For the past two days, one of my danios, a green glofish, has been lethargic and not eating very much. He is not swimming with the rest of the shoal and is just staying at the top of the tank and always moving his mouth. I was thinking it could maybe be ammonia posioning? The ammonia isn't very high, but we have alkaline water so it makes it more toxic. All of the other fish are doing fine, and are swimming around and chasing each other. Two glofish have already died, one about 2 weeks ago, and another just a few days ago. Both of them had acted lethargic too, loss their appetite, and hid at the bottom of the tank. I'm not sure what actions I should take to prevent another death. Below are some answered questions to help give advice: 

*1. Size of tank?*
36 gallon bow front

*2. Water parameters*
*a.
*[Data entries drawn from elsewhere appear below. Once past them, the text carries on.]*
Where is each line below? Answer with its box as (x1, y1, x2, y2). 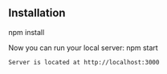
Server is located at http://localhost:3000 (8, 58, 160, 66)
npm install (8, 27, 45, 37)
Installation (8, 6, 66, 20)
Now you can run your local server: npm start (8, 43, 158, 53)

Ammonia?* A little less than .25ppm
*b. Nitrite? *0ppm
*c. Nitrate?* 10ppm
*d. pH? *8.0, it is usually 7.8 put today it is higher..could the problem be that the pH is too high? (That is the pH of our tap water)
*3. Temperature?*
75 degrees F

*4. FW (fresh water) or BW (brackish)? *
FW
*5. How long the aquarium has been set up?*
It went through a fishless cycle for a month before, and it has been running with fish for 3 weeks.

*6. What fish do you have? How many are in your tank? How big are they? How long have you had them?*
I have 5 glofish danios, those are the only fish in my tank so far. They are between 1-1.5 inches. I have had 2 of them since the beginning, and the other 3 since 2 weeks ago. 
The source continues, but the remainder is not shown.